▶ _EXERCISE INPUT_:
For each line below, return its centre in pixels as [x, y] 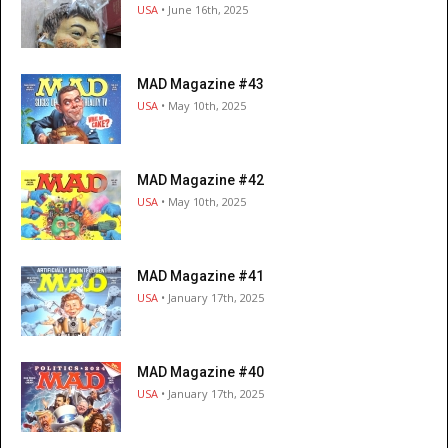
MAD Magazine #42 [200, 180]
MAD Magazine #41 [200, 276]
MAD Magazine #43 [200, 84]
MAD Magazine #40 [200, 372]
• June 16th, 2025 [203, 10]

▶ _THE PROBLEM_: Return every line of the data above in which "Magazine" appears.

▶ _COMPLETED EXERCISE_:
MAD Magazine #42 [200, 180]
MAD Magazine #41 [200, 276]
MAD Magazine #43 [200, 84]
MAD Magazine #40 [200, 372]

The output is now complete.